No Coverage for Claim Filed after Cancellation of Claims-Made Policy
In an unreported decision, an Ohio appellate court, applying Ohio law, has held that a claims-made professional liability policy did not afford coverage for a claim that was filed after the policyholder cancelled the policy and received a pro-rated premium refund. Dial v. Ostrander, et al., 2003 WL 22227987 (Ohio Ct. App. Sept. 23, 2003).
The Insurer issued a claims-made professional liability policy that provided coverage to the policyholder company and a psychologist employed by the company. The policy period at inception was June 28, 2001 to June 28, 2002. On March 29, 2002, however, the company cancelled the policy, the parties added an endorsement to the policy that cancelled the policy effective March 29, 2002, and the insurer issued a prorated premium refund. Subsequently, on May 17, 2002, a lawsuit was filed against the psychologist. The insurer denied coverage and litigation ensued.
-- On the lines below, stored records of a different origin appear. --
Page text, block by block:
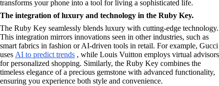
transforms your phone into a tool for living a sophisticated life.
The integration of luxury and technology in the Ruby Key.
The Ruby Key seamlessly blends luxury with cutting-edge technology.
This integration mirrors innovations seen in other industries, such as
smart fabrics in fashion or AI-driven tools in retail. For example, Gucci
uses AI to predict trends , while Louis Vuitton employs virtual advisors
for personalized shopping. Similarly, the Ruby Key combines the
timeless elegance of a precious gemstone with advanced functionality,
ensuring you experience both style and convenience.
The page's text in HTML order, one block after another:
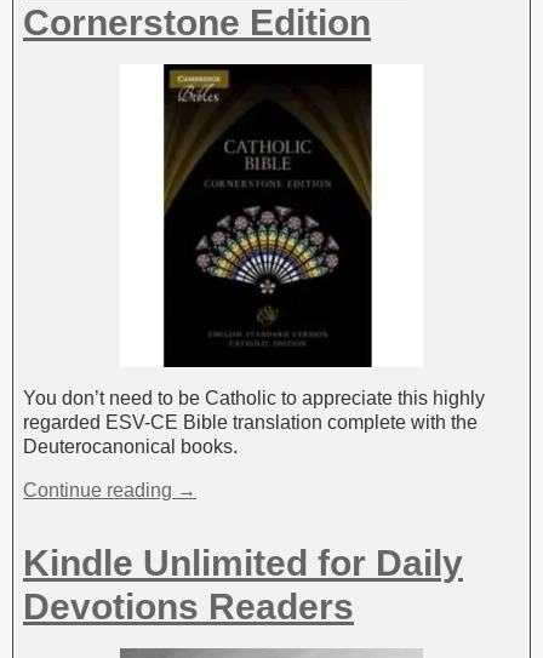
Cornerstone Edition
You don’t need to be Catholic to appreciate this highly
regarded ESV-CE Bible translation complete with the
Deuterocanonical books.
Continue reading →
Kindle Unlimited for Daily
Devotions Readers
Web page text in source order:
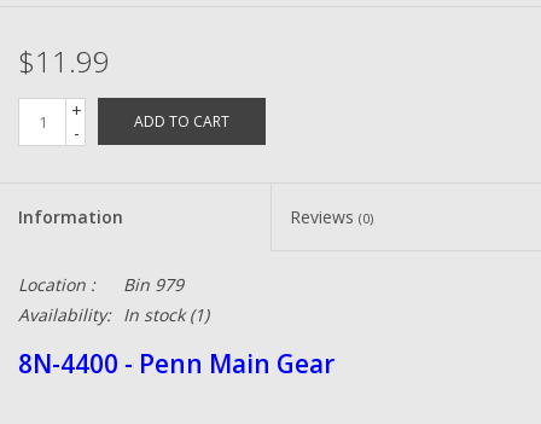
$11.99
+
-
ADD TO CART
Information Reviews (0)
Location :
Bin 979
Availability: In stock(1)
8N-4400 - Penn Main Gear
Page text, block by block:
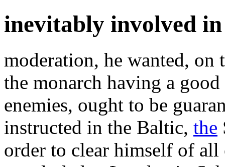
inevitably involved
moderation, he wanted, on
the monarch having a
enemies, ought to be
instructed in the Baltic, the
order to clear himself of

The Ohio appellate court ruled in favor of the insurer, holding that the policy unambiguously precluded coverage. In doing so, the court rejected the argument that the policy was ambiguous because the claim was made within the stated policy period when the policy was issued, and the policy did not provide that the policy period would change in the event of cancellation. The court reasoned that such an interpretation was unreasonable because the primary purpose of an insurance contract is to afford coverage in return for compensation. Consequently, since the policyholder had cancelled the policy and the insurer had issued a prorated premium refund, the insurer had no obligation to cover a claim made after the date of cancellation. The court also held that even though the insurer had received notice of the claim within the extended reporting period, the policy did not afford coverage because the claim had been made outside of the policy period.